Visual perception of biological motion is a complex process that involves several independent mechanisms. Particularly, two such mechanisms have to be distinguished. One responds to the local motion of the feet of a moving animal and signals both the presence and the facing direction of the animal. The second integrates the global configuration of a set of moving dots into the coherent, articulated shape of a human or animal body. We hypothesize that the first one is evolutionary old, not specific to human motion, and not sensitive to learning, while the second requires individual learning and is therefore specific to human motion. Here, we conducted two experiments. The first one required an observer to derive the direction in which a stationary walker was facing.

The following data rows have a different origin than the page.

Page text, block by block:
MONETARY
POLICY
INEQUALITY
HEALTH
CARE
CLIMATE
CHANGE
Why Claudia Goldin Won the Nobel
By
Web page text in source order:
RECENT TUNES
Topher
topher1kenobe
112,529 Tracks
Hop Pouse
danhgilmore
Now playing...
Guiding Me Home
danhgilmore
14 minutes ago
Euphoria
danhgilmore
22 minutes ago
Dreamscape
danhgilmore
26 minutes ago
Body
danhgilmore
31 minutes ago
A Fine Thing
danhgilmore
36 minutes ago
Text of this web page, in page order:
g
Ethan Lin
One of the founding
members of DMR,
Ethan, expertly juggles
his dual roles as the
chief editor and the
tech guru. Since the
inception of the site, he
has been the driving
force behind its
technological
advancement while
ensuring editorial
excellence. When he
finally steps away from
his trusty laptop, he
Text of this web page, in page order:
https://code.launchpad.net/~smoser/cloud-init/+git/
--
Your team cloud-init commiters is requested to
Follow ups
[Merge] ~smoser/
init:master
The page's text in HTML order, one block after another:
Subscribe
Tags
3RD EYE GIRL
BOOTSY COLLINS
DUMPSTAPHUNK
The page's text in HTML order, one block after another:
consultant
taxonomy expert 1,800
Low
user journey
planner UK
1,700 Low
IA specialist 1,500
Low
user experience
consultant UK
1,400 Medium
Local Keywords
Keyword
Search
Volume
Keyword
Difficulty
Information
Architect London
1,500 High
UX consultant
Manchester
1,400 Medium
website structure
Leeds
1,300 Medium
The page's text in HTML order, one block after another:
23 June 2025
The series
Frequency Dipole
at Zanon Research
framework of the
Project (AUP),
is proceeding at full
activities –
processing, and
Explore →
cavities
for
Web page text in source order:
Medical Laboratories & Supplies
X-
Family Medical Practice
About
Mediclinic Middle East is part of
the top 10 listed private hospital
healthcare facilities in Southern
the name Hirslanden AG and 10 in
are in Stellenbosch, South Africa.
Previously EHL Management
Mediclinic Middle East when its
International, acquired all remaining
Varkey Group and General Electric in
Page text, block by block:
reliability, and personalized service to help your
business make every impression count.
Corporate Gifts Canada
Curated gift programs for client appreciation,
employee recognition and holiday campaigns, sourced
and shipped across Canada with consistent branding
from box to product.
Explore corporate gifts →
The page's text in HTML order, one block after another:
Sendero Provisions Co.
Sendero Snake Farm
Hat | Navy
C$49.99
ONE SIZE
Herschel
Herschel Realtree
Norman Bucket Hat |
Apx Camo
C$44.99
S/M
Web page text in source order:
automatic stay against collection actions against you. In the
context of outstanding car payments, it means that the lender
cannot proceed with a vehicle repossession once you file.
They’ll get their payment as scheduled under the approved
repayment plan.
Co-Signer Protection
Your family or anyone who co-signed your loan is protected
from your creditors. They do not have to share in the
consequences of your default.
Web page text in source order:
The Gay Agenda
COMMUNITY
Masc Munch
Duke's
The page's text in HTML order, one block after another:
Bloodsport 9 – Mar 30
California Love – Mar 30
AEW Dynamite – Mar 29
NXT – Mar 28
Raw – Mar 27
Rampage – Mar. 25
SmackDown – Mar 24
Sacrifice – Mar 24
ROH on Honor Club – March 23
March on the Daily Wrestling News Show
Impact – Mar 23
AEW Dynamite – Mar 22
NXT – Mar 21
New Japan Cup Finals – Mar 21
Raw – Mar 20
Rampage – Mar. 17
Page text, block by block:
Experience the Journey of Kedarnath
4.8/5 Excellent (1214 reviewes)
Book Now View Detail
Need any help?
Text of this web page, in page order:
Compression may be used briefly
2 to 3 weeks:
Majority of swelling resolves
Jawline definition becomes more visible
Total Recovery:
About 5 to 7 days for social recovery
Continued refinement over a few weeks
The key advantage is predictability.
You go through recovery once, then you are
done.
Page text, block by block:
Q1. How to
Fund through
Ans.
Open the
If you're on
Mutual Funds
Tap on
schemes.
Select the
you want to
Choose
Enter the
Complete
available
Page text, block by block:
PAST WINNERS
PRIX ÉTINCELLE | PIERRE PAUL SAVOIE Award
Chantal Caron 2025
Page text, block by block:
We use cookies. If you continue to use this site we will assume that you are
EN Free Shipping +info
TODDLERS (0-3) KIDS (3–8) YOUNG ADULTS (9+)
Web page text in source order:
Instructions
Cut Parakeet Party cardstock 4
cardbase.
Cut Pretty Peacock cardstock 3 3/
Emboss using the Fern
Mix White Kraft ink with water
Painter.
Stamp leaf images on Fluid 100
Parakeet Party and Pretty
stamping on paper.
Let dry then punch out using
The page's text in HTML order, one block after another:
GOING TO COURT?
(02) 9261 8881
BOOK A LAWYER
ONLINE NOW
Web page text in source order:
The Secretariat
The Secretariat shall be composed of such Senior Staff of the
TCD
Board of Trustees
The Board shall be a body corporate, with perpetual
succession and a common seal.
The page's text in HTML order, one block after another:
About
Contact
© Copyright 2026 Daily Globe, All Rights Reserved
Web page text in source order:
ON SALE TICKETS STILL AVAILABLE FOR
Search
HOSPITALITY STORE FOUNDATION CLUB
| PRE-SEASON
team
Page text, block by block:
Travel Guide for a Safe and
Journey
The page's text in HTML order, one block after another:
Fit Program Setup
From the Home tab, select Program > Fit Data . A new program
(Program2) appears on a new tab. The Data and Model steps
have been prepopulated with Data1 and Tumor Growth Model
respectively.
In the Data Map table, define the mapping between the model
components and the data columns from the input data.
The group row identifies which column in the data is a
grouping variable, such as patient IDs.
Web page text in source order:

The walker depicted either a human walker, a walking pigeon or a walking cat masked by a varying number of stationary flickering dots. Walkers were shown either spatially intact or scrambled. Five blocks of 60 trials each were run to probe for learning effects. The second experiment was a 2AFC detection experiment. In each trial, two displays were shown. One contained only a mask of scrambled walkers while the other one also contained a coherent walker. Walkers depicted a human, a pigeon, or a cat. Again, five blocks with 60 trials each were run to test for learning effects. Results confirmed our hypotheses: For the first task which focused on the local mechanism, we found effects of the number of masking dots, and an effect of scrambling, but neither an effect of the nature of the walker, nor an effect of learning. In contrast, for the second task (requiring global shape-from-motion processing) we found much better performance for the human walker as compared to the non-human walkers, and a strong effect of learning.

Troje, N. F. Chang, D. H. F. (2007). Psychophysical dissociation between global and local mechanisms in biological motion perception [Abstract]. Journal of Vision, 7(9):552, 552a, http://journalofvision.org/7/9/552/, doi:10.1167/7.9.552.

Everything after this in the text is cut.